**TASK INSTRUCTIONS**
Word for word, copy the entire listing.

━━━━━ DATA EXCERPTS

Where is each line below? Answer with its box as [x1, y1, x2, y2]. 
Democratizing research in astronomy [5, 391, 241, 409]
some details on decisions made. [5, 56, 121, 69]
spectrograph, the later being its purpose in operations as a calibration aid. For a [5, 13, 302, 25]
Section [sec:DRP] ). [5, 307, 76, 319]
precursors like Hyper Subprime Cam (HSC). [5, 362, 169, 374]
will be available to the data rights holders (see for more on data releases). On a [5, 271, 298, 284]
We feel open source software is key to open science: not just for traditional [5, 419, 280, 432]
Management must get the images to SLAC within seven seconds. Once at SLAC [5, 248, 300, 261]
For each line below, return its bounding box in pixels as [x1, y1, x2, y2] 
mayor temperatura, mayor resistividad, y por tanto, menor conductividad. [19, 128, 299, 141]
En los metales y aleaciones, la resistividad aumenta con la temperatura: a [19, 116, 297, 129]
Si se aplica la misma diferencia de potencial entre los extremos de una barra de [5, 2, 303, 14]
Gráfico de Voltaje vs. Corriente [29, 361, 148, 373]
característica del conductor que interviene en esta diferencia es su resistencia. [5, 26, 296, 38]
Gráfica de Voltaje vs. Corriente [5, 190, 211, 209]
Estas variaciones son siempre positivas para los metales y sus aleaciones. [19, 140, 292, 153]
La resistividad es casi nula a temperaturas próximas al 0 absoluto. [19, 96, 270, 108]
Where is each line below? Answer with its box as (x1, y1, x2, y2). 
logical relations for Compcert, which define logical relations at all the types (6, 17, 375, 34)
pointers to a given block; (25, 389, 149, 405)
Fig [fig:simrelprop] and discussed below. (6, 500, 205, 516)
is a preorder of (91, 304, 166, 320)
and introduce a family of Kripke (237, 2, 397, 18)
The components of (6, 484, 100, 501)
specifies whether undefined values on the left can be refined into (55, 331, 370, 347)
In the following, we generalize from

━━━━━━━━━━

**REPLY**
Where is each line below? Answer with its box as [x1, y1, x2, y2]. 
Democratizing research in astronomy [5, 391, 241, 409]
some details on decisions made. [5, 56, 121, 69]
spectrograph, the later being its purpose in operations as a calibration aid. For a [5, 13, 302, 25]
Section [sec:DRP] ). [5, 307, 76, 319]
precursors like Hyper Subprime Cam (HSC). [5, 362, 169, 374]
will be available to the data rights holders (see for more on data releases). On a [5, 271, 298, 284]
We feel open source software is key to open science: not just for traditional [5, 419, 280, 432]
Management must get the images to SLAC within seven seconds. Once at SLAC [5, 248, 300, 261]
For each line below, return its bounding box in pixels as [x1, y1, x2, y2] 
mayor temperatura, mayor resistividad, y por tanto, menor conductividad. [19, 128, 299, 141]
En los metales y aleaciones, la resistividad aumenta con la temperatura: a [19, 116, 297, 129]
Si se aplica la misma diferencia de potencial entre los extremos de una barra de [5, 2, 303, 14]
Gráfico de Voltaje vs. Corriente [29, 361, 148, 373]
característica del conductor que interviene en esta diferencia es su resistencia. [5, 26, 296, 38]
Gráfica de Voltaje vs. Corriente [5, 190, 211, 209]
Estas variaciones son siempre positivas para los metales y sus aleaciones. [19, 140, 292, 153]
La resistividad es casi nula a temperaturas próximas al 0 absoluto. [19, 96, 270, 108]
Where is each line below? Answer with its box as (x1, y1, x2, y2). 
logical relations for Compcert, which define logical relations at all the types (6, 17, 375, 34)
pointers to a given block; (25, 389, 149, 405)
Fig [fig:simrelprop] and discussed below. (6, 500, 205, 516)
is a preorder of (91, 304, 166, 320)
and introduce a family of Kripke (237, 2, 397, 18)
The components of (6, 484, 100, 501)
specifies whether undefined values on the left can be refined into (55, 331, 370, 347)
In the following, we generalize from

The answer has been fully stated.